Grande lumière
Il y a dans le travail de Laurent Letourmy, une longue et patiente élaboration qui se joue au grès de ses voyages, de ses désirs et de ses perceptions, au grès de la vie qui passe, et qui, en passant, le nourrit d’expériences à interpréter et d’images à dessiner. Tout part de son carnet d’esquisses, et s’il n’est pas adepte de la peinture sur le motif, il en partage sa géniale spontanéité. Il y porte ses observations au moyen de techniques mixtes (crayon, encre…), tout en les nimbant de ce qu’elles lui donnent à penser. Ces dispositifs sont autant de possibles et d’impossibles paysages, d’émotions ou de rêves à retranscrire, de perceptions oniriques à réifier dans des pièces à venir, des linogravures et des huiles sur toile.
Parmi celles-ci, Hêtraie, Pinède, Mangrove, Sapinière sont autant de manières de raconter ces paysages préalablement perçus, autant de manières de décrire les environnements dont il s’est épris. Il y a là un vrai travail de composition, le dessin prenant le pas sur la peinture, et cela se lit au niveau de l’organisation spatiale des éléments. Si l’artiste a choisi la sobriété de couleurs hivernales ou crépusculaires, il donne au vide un rôle prépondérant, ce vide qui prend une place plus que nécessaire dans l’écriture de l’espace. Si l’arbre n’est ici qu’un prétexte, bien plus qu’un thème de prédilection comme chez Alexandre Hollan, le rendu de sa silhouette haute et mouvante ou l’opacité de son assise participe de cette délimitation du vide tout aux abords du plein dans des espaces résolument silencieux.
Cependant, et contre toute attente, les croquis initiaux ont eu pour certains un devenir dans une autre forme de composition : de grands paysages circulaires. Ce format bouleverse la morphologie classique du paysage peint. Le regard gravite autour d’un centre et tourbillonne le long de strates parallèles qui s’échelonnent.

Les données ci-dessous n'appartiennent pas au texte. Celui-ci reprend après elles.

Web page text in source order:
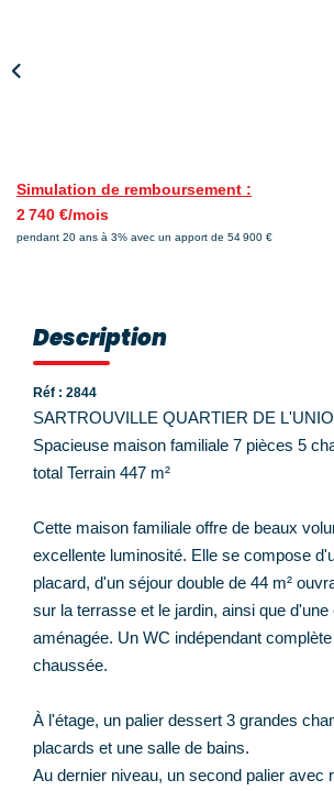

Deux types de peinture du paysage participent d’une réflexion sur la notion de représentation. Comment saisissons-nous ce que la nature donne à voir ? Peut-on croire en l’objectivité d’une représentation ? N’y a-t-il pas toujours une empreinte subjective ? Toute représentation n’est-elle pas l’écho d’une subjectivité ? Chapeau bas à l’artiste pour avoir trouvé un vocabulaire plastique à ce questionnement fondamental sur notre rapport au monde.